Santamaria a Brescia: «Un orgoglio interpretare Nicola Calipari»
«Interpretare Nicola Calipari è stato un grande orgoglio, una grande responsabilità, una grande gioia. Calipari è stato un servitore dello stato che ha messo al primo posto della sua azione la protezione della vita, inseguendo valori che incarnano al meglio lo spirito italiano, quali rispetto, accoglienza e soprattutto gentilezza. Non per caso veniva definito “il poliziotto gentile”: gentile ma fermo, con un grandissimo senso della giustizia».
Questo ci ha detto Claudio Santamaria, in merito al suo ruolo ne «Il Nibbio», che ieri ha presentato a Brescia, insieme al regista Alessandro Tonda, al pubblico del Moretto e della Oz. L’attore romano (ma da tempo residente a Milano) è poi entrato ancor più in dettaglio: «Per la parte sono dimagrito dodici chili... Non per raggiungere una maggiore aderenza fisica, che era importante fino a un certo punto, non essendo Calipari un personaggio pubblico, un Andreotti o un Craxi. Quello che volevo, invece, era una figura esile, per evitare che ne uscisse un ritratto muscolare, che sarebbe stato assolutamente fuorviante».
La storia
«Il Nibbio» è un’opera seconda (Tonda aveva diretto nel 2020 l’adrenalinico «The Shift», storia di terrorismo islamico ambientata in Belgio) che è la storia, reale, di un eroe italiano: correva il febbraio del 2005 quando Calipari, un alto ufficiale dei servizi segreti, nome in codice «Nibbio» viene richiamato in servizio mentre trascorreva un periodo di vacanza con la famiglia. C’era da gestire un’emergenza: a Baghdad, nell’Iraq orfano del dittatore Saddam Hussein, controllato dagli Usa e avviato a una difficile transizione democratica, era stata rapita la giornalista Giuliana Sgrena, inviata de Il Manifesto. Memore della barbara uccisione del reporter freelance Enzo Baldoni, avvenuta pochi mesi prima nello stesso paese mediorientale, Calipari si impegna in prima persona nella trattativa per la sua liberazione, superando molti ostacoli politici e burocratici. Portando a casa il risultato, ma pagando un carissimo prezzo personale.
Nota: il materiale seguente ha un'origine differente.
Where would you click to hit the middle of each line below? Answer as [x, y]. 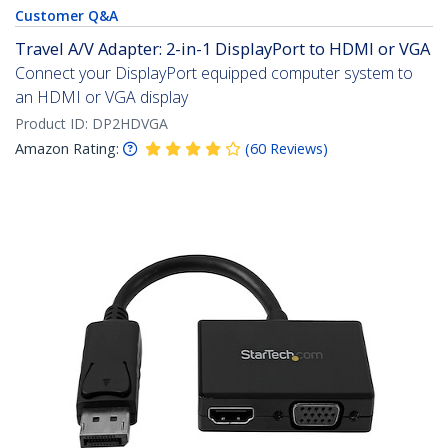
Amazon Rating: [67, 149]
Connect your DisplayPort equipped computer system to [214, 73]
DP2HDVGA [130, 124]
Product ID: [53, 124]
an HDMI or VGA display [101, 97]
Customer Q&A [66, 16]
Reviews [296, 149]
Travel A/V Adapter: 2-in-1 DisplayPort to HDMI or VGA [222, 49]
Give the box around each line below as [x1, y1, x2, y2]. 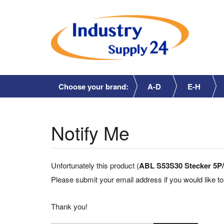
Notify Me [51, 119, 129, 146]
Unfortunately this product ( [51, 159, 139, 170]
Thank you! [51, 200, 87, 211]
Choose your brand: [58, 81, 128, 92]
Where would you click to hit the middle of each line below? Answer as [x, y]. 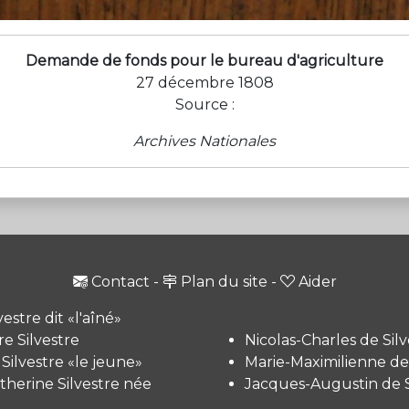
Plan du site [224, 281]
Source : [204, 104]
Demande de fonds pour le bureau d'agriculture [204, 60]
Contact [120, 281]
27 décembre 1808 [204, 82]
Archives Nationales [204, 141]
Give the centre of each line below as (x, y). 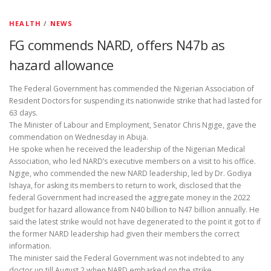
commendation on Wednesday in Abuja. (79, 137)
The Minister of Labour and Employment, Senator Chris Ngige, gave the (133, 125)
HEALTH (25, 23)
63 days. (23, 113)
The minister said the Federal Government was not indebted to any (126, 258)
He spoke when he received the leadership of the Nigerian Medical (127, 149)
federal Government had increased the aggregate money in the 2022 (130, 198)
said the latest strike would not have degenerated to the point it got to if (135, 222)
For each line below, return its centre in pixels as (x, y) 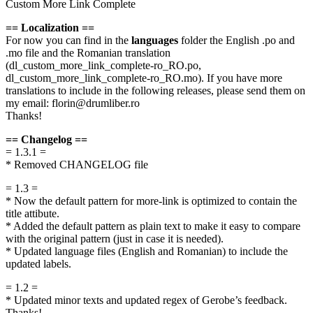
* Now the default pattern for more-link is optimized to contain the (151, 202)
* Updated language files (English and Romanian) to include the (147, 252)
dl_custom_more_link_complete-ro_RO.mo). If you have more (144, 79)
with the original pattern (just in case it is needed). (115, 240)
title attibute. (32, 214)
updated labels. (38, 265)
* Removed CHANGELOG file (77, 166)
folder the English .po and (236, 41)
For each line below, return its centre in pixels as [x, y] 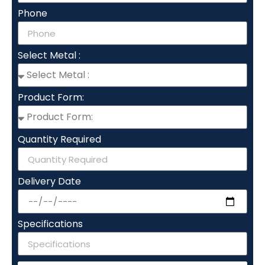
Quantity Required [59, 140]
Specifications [50, 224]
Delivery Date [49, 182]
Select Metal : [49, 56]
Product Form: [51, 98]
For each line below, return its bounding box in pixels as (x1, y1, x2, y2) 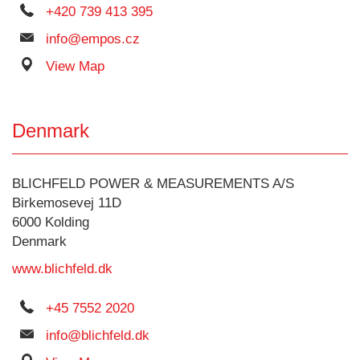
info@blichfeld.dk (46, 328, 149, 343)
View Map (46, 59, 104, 74)
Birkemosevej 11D (12, 195, 121, 211)
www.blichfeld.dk (12, 261, 112, 276)
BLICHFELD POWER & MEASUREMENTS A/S (12, 176, 294, 191)
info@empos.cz (46, 31, 140, 47)
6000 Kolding (12, 215, 89, 230)
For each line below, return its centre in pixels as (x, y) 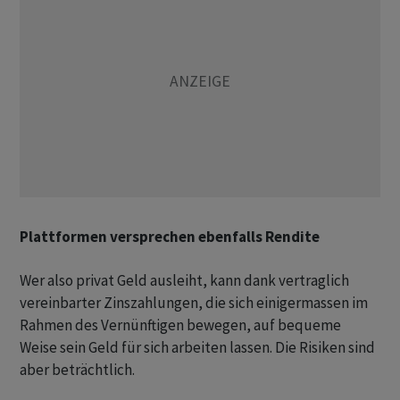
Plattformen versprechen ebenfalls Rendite (170, 237)
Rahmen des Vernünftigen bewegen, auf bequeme (180, 325)
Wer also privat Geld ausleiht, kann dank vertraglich (184, 281)
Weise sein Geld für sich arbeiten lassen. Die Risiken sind (197, 348)
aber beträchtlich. (77, 370)
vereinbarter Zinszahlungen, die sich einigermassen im (194, 303)
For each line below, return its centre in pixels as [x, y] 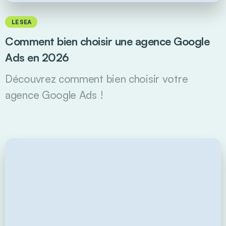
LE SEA [21, 22]
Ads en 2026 [37, 57]
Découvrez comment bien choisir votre [97, 78]
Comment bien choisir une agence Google [107, 41]
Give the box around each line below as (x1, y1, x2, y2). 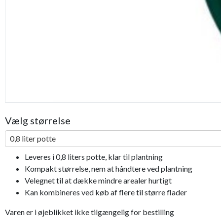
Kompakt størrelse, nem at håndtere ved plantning (25, 164, 192, 174)
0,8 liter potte (10, 134, 56, 144)
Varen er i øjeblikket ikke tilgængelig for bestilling (5, 207, 174, 217)
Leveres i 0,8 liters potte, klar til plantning (25, 152, 163, 162)
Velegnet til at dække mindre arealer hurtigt (25, 176, 172, 185)
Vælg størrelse (5, 114, 71, 127)
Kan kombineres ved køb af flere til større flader (25, 187, 187, 197)

Messaggio e intrattenimento
Tonda ci ha spiegato il senso di un’operazione che lo ha coinvolto anche emotivamente, in cui ha optato per una messa in scena ariosa: «C’era una bellissima sceneggiatura (di Petraglia e Bagnatori, ndr) da cui partire, e poi mi sono basato sulle testimonianze italiane (che non coincidono con quelle americane, ndr) e sui verbali. Ho immaginato di fare un film con un messaggio importante – il senso di giustizia che contraddistingueva Calipari, il suo eroismo non ostentato – ma anche di intrattenimento, con il quale il pubblico potesse immedesimarsi. È stata un’esperienza fantastica: da subito c’è stata una forte responsabilità da parte di tutti, consapevoli della valenza dell’operazione».

L’uomo
Ma è infine Santamaria a regalare un ritratto memorabile di Calipari, attraverso un episodio che gli ha raccontato la moglie Rosa, e che definisce l’”hombre vertical”: «Nicola faceva l’avvocato in Calabria. Il suo capo lo convinse a incontrare un cliente sull’Aspromonte, di notte: era un boss della ‘ndrangheta, che voleva essere difeso da lui. Il giorno dopo, Calipari si dimise e fece il concorso per entrare in polizia. Al titolare dello studio per cui lavorava disse semplicemente: ‘Io questa gente non voglio difenderla, ma metterla in galera’».